- What to work on -
The required copy runs from the first line of the material through the line containing "存在, 并且等于 (155, 139, 249, 160)", exactly as written and without pictures.

- Material to process -
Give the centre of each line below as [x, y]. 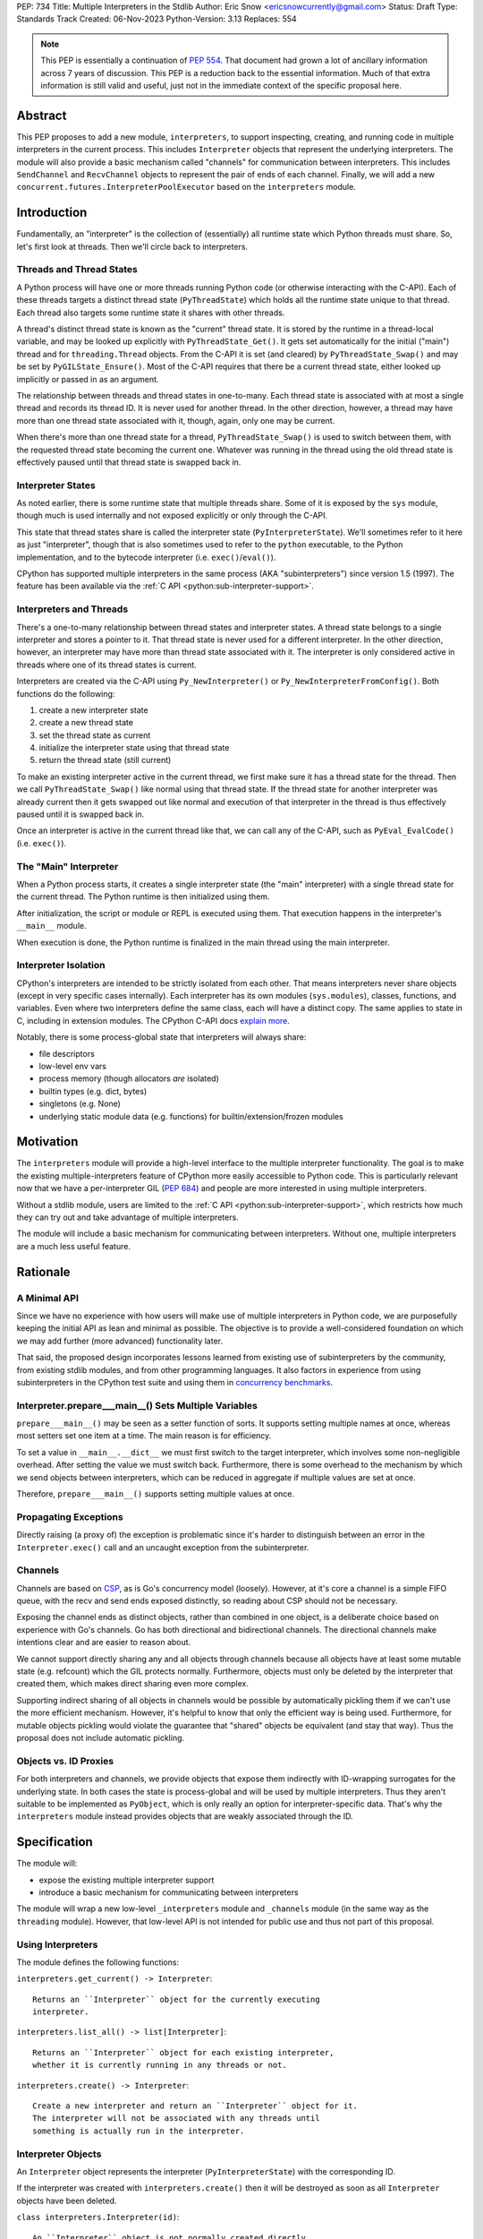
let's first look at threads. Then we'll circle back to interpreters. [132, 246]
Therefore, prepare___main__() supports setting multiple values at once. [156, 1494]
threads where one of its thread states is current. [106, 665]
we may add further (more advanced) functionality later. [120, 1341]
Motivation [47, 1142]
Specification [55, 1842]
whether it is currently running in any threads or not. [160, 2065]
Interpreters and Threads [72, 609]
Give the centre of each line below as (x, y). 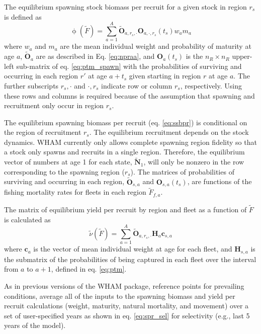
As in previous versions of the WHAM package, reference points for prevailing (124, 285)
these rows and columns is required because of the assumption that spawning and (129, 95)
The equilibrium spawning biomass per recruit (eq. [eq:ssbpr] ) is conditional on (126, 122)
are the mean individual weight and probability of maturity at (156, 46)
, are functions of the (220, 181)
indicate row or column (137, 85)
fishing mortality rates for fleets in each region (75, 192)
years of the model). (35, 325)
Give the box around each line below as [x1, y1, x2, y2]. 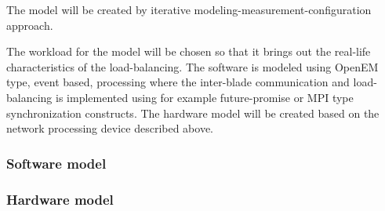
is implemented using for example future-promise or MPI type [56, 89, 354, 105]
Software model [6, 153, 107, 173]
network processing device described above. [6, 120, 213, 136]
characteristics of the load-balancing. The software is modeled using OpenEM [6, 58, 379, 75]
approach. [6, 16, 53, 33]
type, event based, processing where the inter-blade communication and [6, 74, 350, 90]
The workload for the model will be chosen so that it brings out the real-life [6, 43, 371, 60]
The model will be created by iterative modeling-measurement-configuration [6, 2, 372, 17]
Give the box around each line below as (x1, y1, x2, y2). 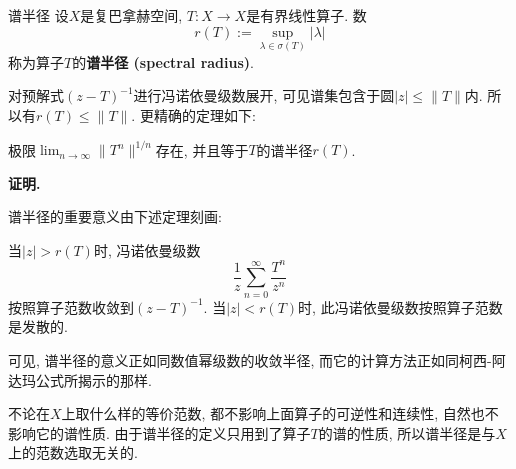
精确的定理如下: (153, 105, 256, 125)
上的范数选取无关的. (8, 442, 138, 463)
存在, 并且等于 (155, 139, 249, 160)
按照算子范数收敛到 (8, 296, 134, 317)
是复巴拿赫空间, (80, 5, 183, 25)
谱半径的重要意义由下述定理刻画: (8, 206, 222, 227)
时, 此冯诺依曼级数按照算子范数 (298, 296, 503, 317)
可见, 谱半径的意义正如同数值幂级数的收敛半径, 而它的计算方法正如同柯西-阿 (8, 349, 506, 370)
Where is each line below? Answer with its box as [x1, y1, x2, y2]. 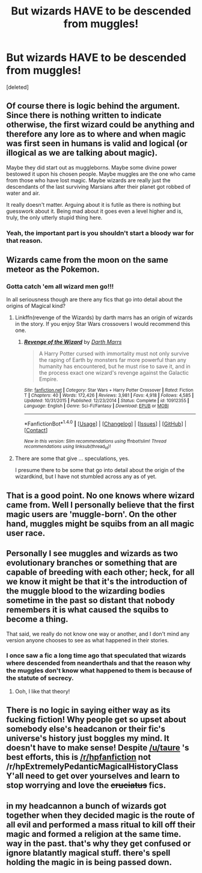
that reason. [6, 236, 43, 245]
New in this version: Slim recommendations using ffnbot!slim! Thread [23, 438, 167, 444]
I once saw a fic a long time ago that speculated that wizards [6, 651, 186, 660]
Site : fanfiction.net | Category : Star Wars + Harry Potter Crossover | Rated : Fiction [23, 387, 194, 393]
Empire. [38, 376, 58, 383]
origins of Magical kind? [6, 302, 66, 310]
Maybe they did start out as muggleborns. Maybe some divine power [6, 164, 177, 171]
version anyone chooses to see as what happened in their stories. [6, 636, 170, 644]
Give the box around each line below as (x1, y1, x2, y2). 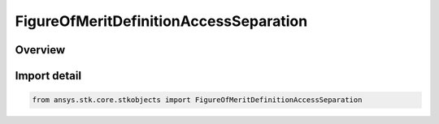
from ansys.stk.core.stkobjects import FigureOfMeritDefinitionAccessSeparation (32, 96, 363, 105)
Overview (15, 43, 66, 57)
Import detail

- Exercise output -
Give the centre of each line below as [x, y]. 
let's first look at threads. Then we'll circle back to interpreters. [132, 246]
Therefore, prepare___main__() supports setting multiple values at once. [156, 1494]
threads where one of its thread states is current. [106, 665]
we may add further (more advanced) functionality later. [120, 1341]
Motivation [47, 1142]
Specification [55, 1842]
whether it is currently running in any threads or not. [160, 2065]
Interpreters and Threads [72, 609]
Give the centre of each line below as (x, y). 
As in previous versions of the WHAM package, reference points for prevailing (124, 285)
these rows and columns is required because of the assumption that spawning and (129, 95)
The equilibrium spawning biomass per recruit (eq. [eq:ssbpr] ) is conditional on (126, 122)
are the mean individual weight and probability of maturity at (156, 46)
, are functions of the (220, 181)
indicate row or column (137, 85)
fishing mortality rates for fleets in each region (75, 192)
years of the model). (35, 325)
Give the box around each line below as [x1, y1, x2, y2]. 
is implemented using for example future-promise or MPI type [56, 89, 354, 105]
Software model [6, 153, 107, 173]
network processing device described above. [6, 120, 213, 136]
characteristics of the load-balancing. The software is modeled using OpenEM [6, 58, 379, 75]
approach. [6, 16, 53, 33]
type, event based, processing where the inter-blade communication and [6, 74, 350, 90]
The workload for the model will be chosen so that it brings out the real-life [6, 43, 371, 60]
The model will be created by iterative modeling-measurement-configuration [6, 2, 372, 17]
Give the box around each line below as (x1, y1, x2, y2). 
精确的定理如下: (153, 105, 256, 125)
上的范数选取无关的. (8, 442, 138, 463)
存在, 并且等于 (155, 139, 249, 160)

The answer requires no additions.